* **YOUR OBJECTIVE**
Starting at the line below with "For each line" and stopping at the line with "5000 mAh (68, 281, 142, 300)", please print each line exactly, those two included, and skip every picture.

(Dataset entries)
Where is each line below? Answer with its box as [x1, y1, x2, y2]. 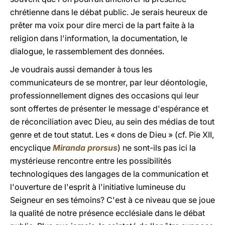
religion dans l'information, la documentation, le [10, 33, 187, 43]
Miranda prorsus [53, 143, 118, 153]
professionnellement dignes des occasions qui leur [10, 90, 199, 100]
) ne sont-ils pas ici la [118, 143, 196, 153]
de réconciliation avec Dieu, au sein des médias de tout [10, 117, 214, 127]
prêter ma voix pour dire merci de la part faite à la [10, 20, 194, 30]
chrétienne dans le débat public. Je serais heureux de [10, 7, 207, 17]
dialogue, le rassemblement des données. [10, 46, 164, 56]
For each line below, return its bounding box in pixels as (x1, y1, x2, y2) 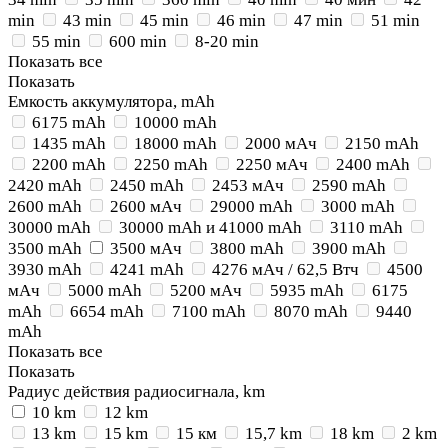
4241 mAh (110, 260, 184, 279)
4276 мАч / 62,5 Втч (212, 260, 359, 279)
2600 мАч (110, 197, 182, 216)
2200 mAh (32, 155, 106, 174)
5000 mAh (68, 281, 142, 300)
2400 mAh (336, 155, 410, 174)
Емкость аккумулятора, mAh (8, 92, 215, 111)
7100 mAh (172, 302, 246, 321)

* **RESULT OF THIS EXERCISE**
For each line below, return its bounding box in pixels as (x1, y1, x2, y2) 
4241 mAh (110, 260, 184, 279)
4276 мАч / 62,5 Втч (212, 260, 359, 279)
2600 мАч (110, 197, 182, 216)
2200 mAh (32, 155, 106, 174)
5000 mAh (68, 281, 142, 300)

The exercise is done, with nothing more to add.